Patient evaluation overview
Diagnostic and Prognosis
According to the recently published guidelines from the European LeukemiaNet (ELN) ( Table 1 ), every patient should receive a complete blood count, a peripheral blood (PB) smear with differential leukocyte count, a bone marrow (BM) aspiration for morphologic evaluation, as well as a BM biopsy to assess marrow fibrosis. Furthermore, cytogenetic analysis of BM should be undertaken in all cases of suspected MDS. At least 20 metaphases have to be analyzed; if less than 20 metaphases are scored, then the results should be considered invalid, provided the karyotype appears normal. Fluorescence in situ hybridization analysis, with a validated panel of probes, is recommended in certain instances (eg, to clarify complex aberrations, to detect specific anomalies [eg, monosomy 7 or del (5q)], or when only a low number of metaphases are available for standard G banding).
| Diagnostic Tool | Diagnostic Value | |
|---|---|---|
| 1. Peripheral blood smear | Evaluation of dysplasia and blast count | Mandatory |
| 2. Bone marrow aspirate | Evaluation of dysplasia and blast count, Quantification of ring sideroblasts | |
| 3. Bone marrow biopsy | Assessment of cellularity, CD34+ count and fibrosis | |
| 4. Cytogenetic analysis | Detection of clonal chromosomal abnormalities for conclusive diagnosis/prognostic assessment | |
| 5. FISH | Detection of targeted chromosomal abnormalities in interphase nuclei following repeated failure of standard G banding | Recommended |
| 6. Immunophenotyping | Detection of abnormalities in erythroid, myeloid, and lymphoid compartment | |
| 7. SNP-array | Detection of chromosomal defects at a high resolution in combination with metaphase cytogenetic | Suggested |
| 8. Mutation analysis of candidates genes | Detection of somatic mutations that can allow a conclusive diagnosis and also reliable for prognostic evaluation |
The cytomorphological assessment of the bone marrow smear is the basic diagnostic when an MDS is suspected. As a result of cytogenetic and epigenetic changes, there will be found more or less pronounced morphologic alterations in at least 1 cell line up to trilinear dysplasia and is associated with a normal or increased blast count.

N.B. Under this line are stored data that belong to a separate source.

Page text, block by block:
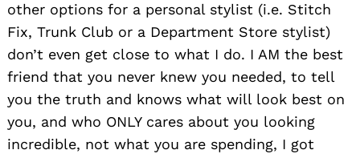
other options for a personal stylist (i.e. Stitch
Fix, Trunk Club or a Department Store stylist)
don’t even get close to what I do. I AM the best
friend that you never knew you needed, to tell
you the truth and knows what will look best on
you, and who ONLY cares about you looking
incredible, not what you are spending, I got

Many clinical trials use the IPSS for differentiation between lower- versus higher-risk disease. However, some patients classified as lower risk, particularly those in the IPSS intermediate-1 group, may have higher-risk features (eg, patients with red blood cell [RBC] transfusion–dependent [TD] refractory cytopenia with multilineage dysplasia [RCMD] with intermediate karyotype). Consequently, a revised IPSS (IPSS-R) has been proposed, which incorporates several changes, including an updated system for assessing cytogenetic risk and the consideration of the severity of cytopenias (with thresholds of hemoglobin: 10 g/dL; absolute neutrophil count: 0.8 × 10 9 L −1 ; platelets: 100 × 10 9 L −1 ). Using this new R-IPSS, 27% of lower-risk patients with MDS per classic IPSS were reclassified as having a higher risk and may potentially require more intensive treatment, whereas 18% of higher-risk patients per classic IPSS were reclassified as low risk, suggesting that IPSS-R can refine the classification of MDS and more individual prognosis estimation is possible. Still, the benefit of IPSS-R for guided therapy decisions is under investigation. Quite recently, Della Porta and colleagues developed an IPSS-R–based score to predict outcome of patients after SCT.

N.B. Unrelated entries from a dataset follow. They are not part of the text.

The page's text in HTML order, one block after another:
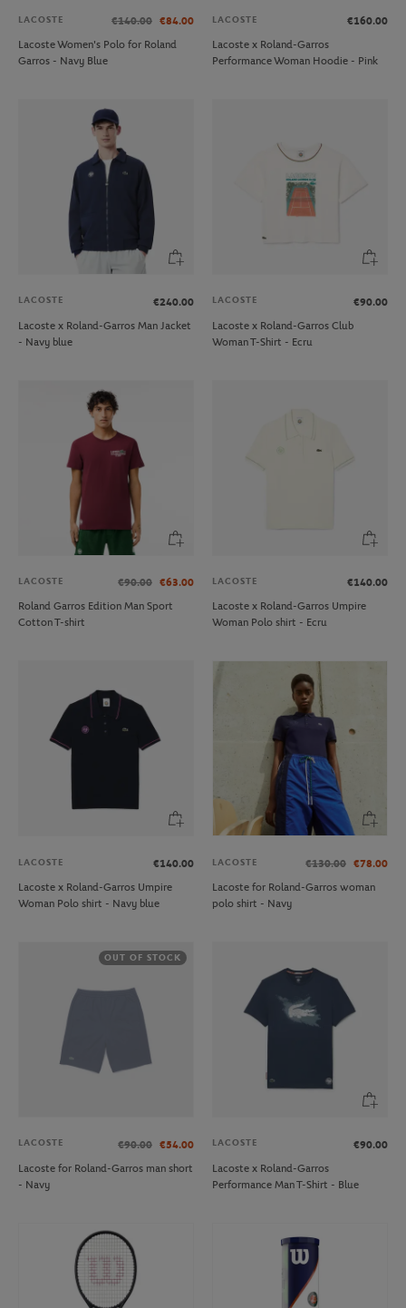
LACOSTE €140.00 €84.00
Lacoste Women's Polo for Roland
Garros - Navy Blue
LACOSTE
€160.00
Lacoste x Roland-Garros
Performance Woman Hoodie - Pink
LACOSTE
€240.00
Lacoste x Roland-Garros Man Jacket
- Navy blue
LACOSTE
€90.00
Lacoste x Roland-Garros Club
Woman T-Shirt - Ecru
LACOSTE €90.00 €63.00
Roland Garros Edition Man Sport
Cotton T-shirt
LACOSTE
€140.00
Lacoste x Roland-Garros Umpire
Woman Polo shirt - Ecru
LACOSTE
€140.00
Lacoste x Roland-Garros Umpire
Woman Polo shirt - Navy blue
LACOSTE €130.00 €78.00
Lacoste for Roland-Garros woman
polo shirt - Navy
OUT OF STOCK
LACOSTE €90.00 €54.00
Lacoste for Roland-Garros man short
- Navy
LACOSTE
€90.00
Lacoste x Roland-Garros
Performance Man T-Shirt - Blue

Chromosomal aberrations are present in approximately 50% of patients with MDS. The impact of cytogenetic risk groups on prognosis and the rate of transformation to acute myeloid leukemia (AML) are well known. Moreover, the selection of certain therapeutic options may be driven by the existence of specific chromosomal abnormalities. For example, lenalidomide (Revlimid) is particularly effective in patients with low-risk, TD MDS with a deletion of chromosome 5q.
More frequently, there are somatic mutations, which are, however, not exclusively found in MDS. Mutations (eg, in regulator genes of central pathways in the pathophysiology in MDS) are suitable as prognostic parameters and may also be, in the future, a specific therapeutic target. An extract of recurrent mutations in MDS is listed in Table 2 .
| Function | Mutation | Prognosis | Frequency (%) |
|---|---|---|---|
| Splicing | SF3B1 | Good | 15–30 |
| SRSF2 | Poor | 5–10 | |
| U2AF1 | Poor | 5–10 | |
| ZRSR2 | Neutral | 5 | |
| Methylation | DNMT3A | Poor | 5–10 |
| TET2 | Neutral | 15–25 | |
| Methylation/histone modifications | IDH1/IDH2 | Mixed evidence | 4–5 |
| Histone modification | ASXL1 | Poor | 10–20 |
| EZH2 | Poor | 3–7 | |
| Transcription factor | RUNX1 | Poor | 5–10 |
| TP53 | Poor | 5–10 | |
| BCOR-L1 | Poor | 5–6 | |
| ETV6 | Poor | 3 | |
| Signal transduction | NRAS/KRAS | Poor | 5–10 |
Accurate diagnostics and subsequent prognostication are crucial in determining the appropriate treatment, including best supportive care, immunomodulatory drugs, chemotherapy, or SCT. Additionally, accompanying diseases, preexisting organ dysfunction, clinical condition and symptoms, as well as the biological age must be considered carefully. The Seattle group developed a hematopoietic cell transplantation specific comorbidity index (CI) to predict the influence of the pretransplant comorbidities on TRM and overall survival (OS) in hematopoietic SCT recipients. In a Web-based available questionnaire ( www.HCTci.org ), hepatic, pulmonary, cardiac, and renal impairments as well as other pretransplant variables can be translated into a patient-specific score. The predictive value of this score on the posttransplant outcome has been evaluated in different studies worldwide. Furthermore, the predictive relevance of patients’ physical condition on outcomes has been shown by Deschler and colleagues with several performance status scores being predictive for post-SCT mortality.
Indications for transplantation
First, we have to be aware of the fact that allogeneic SCT is the only potentially curative therapy for MDS; but there is finally no warranty for treatment success. As pointed out earlier, individual risk assessment determined by disease-related as well as patient-related factors is, therefore, absolutely mandatory. Because of the reduction of therapy-associated adverse events, mainly by better supportive therapies and the introduction of reduced RIC, the indication has been extended within the last years even to patients in their seventh decade of life. In contrast, hypomethylating agents (HMAs) (azacitidine, decitabine) have become available and effective drugs, with azacitidine (AZA) being superior compared with conventional care.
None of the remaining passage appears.